REQUIRED WORK
In the answer, give the entries below exactly, from the first line through the line with "febrero 2025 (81)", with every picture omitted.

━━━━━ THE INPUT ━━━━━

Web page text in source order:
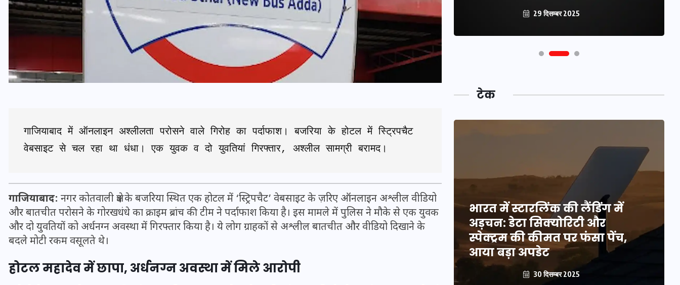
गाजियाबाद में ऑनलाइन अश्लीलता परोसने वाले गिरोह का पर्दाफाश। बजरिया के होटल में स्ट्रिपचैट
वेबसाइट से चल रहा था धंधा। एक युवक व दो युवतियां गिरफ्तार, अश्लील सामग्री बरामद।
गाजियाबाद: नगर कोतवाली क्षेत्र के बजरिया स्थित एक होटल में ‘स्ट्रिपचैट’ वेबसाइट के ज़रिए ऑनलाइन अश्लील वीडियो
और बातचीत परोसने के गोरखधंधे का क्राइम ब्रांच की टीम ने पर्दाफाश किया है। इस मामले में पुलिस ने मौके से एक युवक
और दो युवतियों को अर्धनग्न अवस्था में गिरफ्तार किया है। ये लोग ग्राहकों से अश्लील बातचीत और वीडियो दिखाने के
बदले मोटी रकम वसूलते थे।
होटल महादेव में छापा, अर्धनग्न अवस्था में मिले आरोपी
29 दिसम्बर 2025 30 दिसम्बर 2025 29 दिसम्बर 2025
टेक
भारत में स्टारलिंक की लैंडिंग में
अड़चन: डेटा सिक्योरिटी और
स्पेक्ट्रम की कीमत पर फंसा पेंच,
आया बड़ा अपडेट
30 दिसम्बर 2025
भारत में स्टारलिंक की लैंडिंग में
अड़चन: डेटा सिक्योरिटी और
भारत में स्टारलिंक की लैंडिंग में
अड़चन: डेटा सिक्योरिटी और
स्पेक्ट्रम की कीमत पर फंसा पेंच,
आया बड़ा अपडेट
30 दिसम्बर 2025
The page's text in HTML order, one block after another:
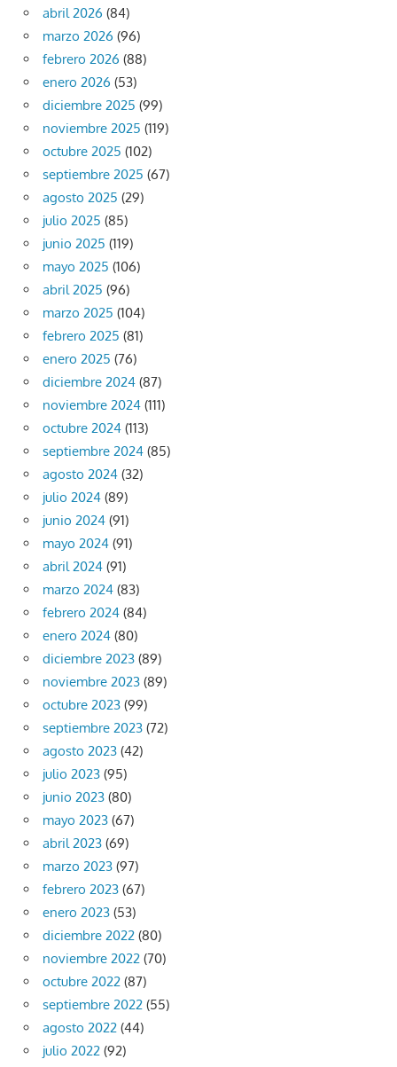
abril 2026 (84)
marzo 2026 (96)
febrero 2026 (88)
enero 2026 (53)
diciembre 2025 (99)
noviembre 2025 (119)
octubre 2025 (102)
septiembre 2025 (67)
agosto 2025 (29)
julio 2025 (85)
junio 2025 (119)
mayo 2025 (106)
abril 2025 (96)
marzo 2025 (104)
febrero 2025 (81)
enero 2025 (76)
diciembre 2024 (87)
noviembre 2024 (111)
octubre 2024 (113)
septiembre 2024 (85)
agosto 2024 (32)
julio 2024 (89)
junio 2024 (91)
mayo 2024 (91)
abril 2024 (91)
marzo 2024 (83)
febrero 2024 (84)
enero 2024 (80)
diciembre 2023 (89)
noviembre 2023 (89)
octubre 2023 (99)
septiembre 2023 (72)
agosto 2023 (42)
julio 2023 (95)
junio 2023 (80)
mayo 2023 (67)
abril 2023 (69)
marzo 2023 (97)
febrero 2023 (67)
enero 2023 (53)
diciembre 2022 (80)
noviembre 2022 (70)
octubre 2022 (87)
septiembre 2022 (55)
agosto 2022 (44)
julio 2022 (92)
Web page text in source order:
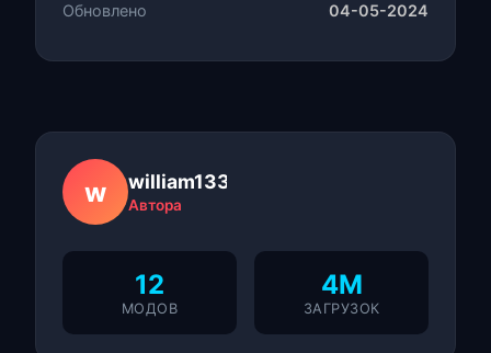
Обновлено 04-05-2024
w william1337
Автора
12
МОДОВ
4M
ЗАГРУЗОК

━━━━━

ANSWER TO THIS TASK
Web page text in source order:
गाजियाबाद में ऑनलाइन अश्लीलता परोसने वाले गिरोह का पर्दाफाश। बजरिया के होटल में स्ट्रिपचैट
वेबसाइट से चल रहा था धंधा। एक युवक व दो युवतियां गिरफ्तार, अश्लील सामग्री बरामद।
गाजियाबाद: नगर कोतवाली क्षेत्र के बजरिया स्थित एक होटल में ‘स्ट्रिपचैट’ वेबसाइट के ज़रिए ऑनलाइन अश्लील वीडियो
और बातचीत परोसने के गोरखधंधे का क्राइम ब्रांच की टीम ने पर्दाफाश किया है। इस मामले में पुलिस ने मौके से एक युवक
और दो युवतियों को अर्धनग्न अवस्था में गिरफ्तार किया है। ये लोग ग्राहकों से अश्लील बातचीत और वीडियो दिखाने के
बदले मोटी रकम वसूलते थे।
होटल महादेव में छापा, अर्धनग्न अवस्था में मिले आरोपी
29 दिसम्बर 2025 30 दिसम्बर 2025 29 दिसम्बर 2025
टेक
भारत में स्टारलिंक की लैंडिंग में
अड़चन: डेटा सिक्योरिटी और
स्पेक्ट्रम की कीमत पर फंसा पेंच,
आया बड़ा अपडेट
30 दिसम्बर 2025
भारत में स्टारलिंक की लैंडिंग में
अड़चन: डेटा सिक्योरिटी और
भारत में स्टारलिंक की लैंडिंग में
अड़चन: डेटा सिक्योरिटी और
स्पेक्ट्रम की कीमत पर फंसा पेंच,
आया बड़ा अपडेट
30 दिसम्बर 2025
The page's text in HTML order, one block after another:
abril 2026 (84)
marzo 2026 (96)
febrero 2026 (88)
enero 2026 (53)
diciembre 2025 (99)
noviembre 2025 (119)
octubre 2025 (102)
septiembre 2025 (67)
agosto 2025 (29)
julio 2025 (85)
junio 2025 (119)
mayo 2025 (106)
abril 2025 (96)
marzo 2025 (104)
febrero 2025 (81)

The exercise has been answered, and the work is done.